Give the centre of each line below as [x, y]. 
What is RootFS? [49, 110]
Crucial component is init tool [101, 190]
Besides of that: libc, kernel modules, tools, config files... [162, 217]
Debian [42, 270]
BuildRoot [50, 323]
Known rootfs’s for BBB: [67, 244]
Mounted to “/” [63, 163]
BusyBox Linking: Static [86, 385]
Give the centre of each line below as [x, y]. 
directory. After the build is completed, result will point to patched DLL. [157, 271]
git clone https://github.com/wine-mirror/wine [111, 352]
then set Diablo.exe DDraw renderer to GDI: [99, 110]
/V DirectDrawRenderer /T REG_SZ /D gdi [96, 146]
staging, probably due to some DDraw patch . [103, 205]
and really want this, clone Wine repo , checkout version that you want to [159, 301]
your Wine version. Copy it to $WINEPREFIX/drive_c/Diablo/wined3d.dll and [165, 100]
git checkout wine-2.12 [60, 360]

...

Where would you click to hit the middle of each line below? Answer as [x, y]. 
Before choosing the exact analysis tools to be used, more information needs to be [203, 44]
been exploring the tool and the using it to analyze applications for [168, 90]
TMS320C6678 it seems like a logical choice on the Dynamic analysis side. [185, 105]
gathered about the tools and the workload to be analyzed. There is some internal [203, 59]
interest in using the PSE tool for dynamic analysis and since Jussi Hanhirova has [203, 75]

* * *

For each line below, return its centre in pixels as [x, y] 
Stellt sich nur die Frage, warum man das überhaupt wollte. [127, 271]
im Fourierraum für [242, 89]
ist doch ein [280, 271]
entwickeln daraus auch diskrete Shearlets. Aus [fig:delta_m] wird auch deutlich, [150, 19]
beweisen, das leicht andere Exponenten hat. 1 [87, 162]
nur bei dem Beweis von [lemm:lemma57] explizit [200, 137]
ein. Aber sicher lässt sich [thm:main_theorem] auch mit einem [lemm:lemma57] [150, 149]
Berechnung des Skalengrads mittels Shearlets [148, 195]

▶ **Instructions for the task**:
Check every line above for the string "that" and state how many have it, with no other words.

▶ **Your solution**:
2